━━━ Material for this exercise

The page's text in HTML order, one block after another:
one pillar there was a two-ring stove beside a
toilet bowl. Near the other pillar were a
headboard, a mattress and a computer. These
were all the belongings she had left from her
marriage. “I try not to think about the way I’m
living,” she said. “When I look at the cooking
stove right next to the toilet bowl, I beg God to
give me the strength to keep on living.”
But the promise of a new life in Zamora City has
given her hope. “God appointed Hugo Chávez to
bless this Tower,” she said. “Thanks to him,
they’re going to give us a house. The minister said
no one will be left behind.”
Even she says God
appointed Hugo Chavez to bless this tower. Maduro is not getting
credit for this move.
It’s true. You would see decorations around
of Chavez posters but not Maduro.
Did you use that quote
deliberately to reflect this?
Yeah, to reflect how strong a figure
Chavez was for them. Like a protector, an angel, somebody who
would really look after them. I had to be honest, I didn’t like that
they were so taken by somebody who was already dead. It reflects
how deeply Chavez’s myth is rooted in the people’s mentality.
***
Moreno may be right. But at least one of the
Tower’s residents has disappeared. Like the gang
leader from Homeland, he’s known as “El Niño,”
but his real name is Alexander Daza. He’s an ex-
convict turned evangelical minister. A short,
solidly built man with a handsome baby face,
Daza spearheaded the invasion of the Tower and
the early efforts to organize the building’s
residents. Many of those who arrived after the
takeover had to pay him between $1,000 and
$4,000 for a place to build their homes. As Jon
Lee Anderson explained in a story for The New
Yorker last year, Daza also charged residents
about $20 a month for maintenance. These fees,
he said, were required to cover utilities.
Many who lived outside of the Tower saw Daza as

━━━━━━

What the task asks | The required output is the entries from their opening line through the line holding "homes. As Jon", repeated exactly, with both end lines kept.

Answer |
The page's text in HTML order, one block after another:
one pillar there was a two-ring stove beside a
toilet bowl. Near the other pillar were a
headboard, a mattress and a computer. These
were all the belongings she had left from her
marriage. “I try not to think about the way I’m
living,” she said. “When I look at the cooking
stove right next to the toilet bowl, I beg God to
give me the strength to keep on living.”
But the promise of a new life in Zamora City has
given her hope. “God appointed Hugo Chávez to
bless this Tower,” she said. “Thanks to him,
they’re going to give us a house. The minister said
no one will be left behind.”
Even she says God
appointed Hugo Chavez to bless this tower. Maduro is not getting
credit for this move.
It’s true. You would see decorations around
of Chavez posters but not Maduro.
Did you use that quote
deliberately to reflect this?
Yeah, to reflect how strong a figure
Chavez was for them. Like a protector, an angel, somebody who
would really look after them. I had to be honest, I didn’t like that
they were so taken by somebody who was already dead. It reflects
how deeply Chavez’s myth is rooted in the people’s mentality.
***
Moreno may be right. But at least one of the
Tower’s residents has disappeared. Like the gang
leader from Homeland, he’s known as “El Niño,”
but his real name is Alexander Daza. He’s an ex-
convict turned evangelical minister. A short,
solidly built man with a handsome baby face,
Daza spearheaded the invasion of the Tower and
the early efforts to organize the building’s
residents. Many of those who arrived after the
takeover had to pay him between $1,000 and
$4,000 for a place to build their homes. As Jon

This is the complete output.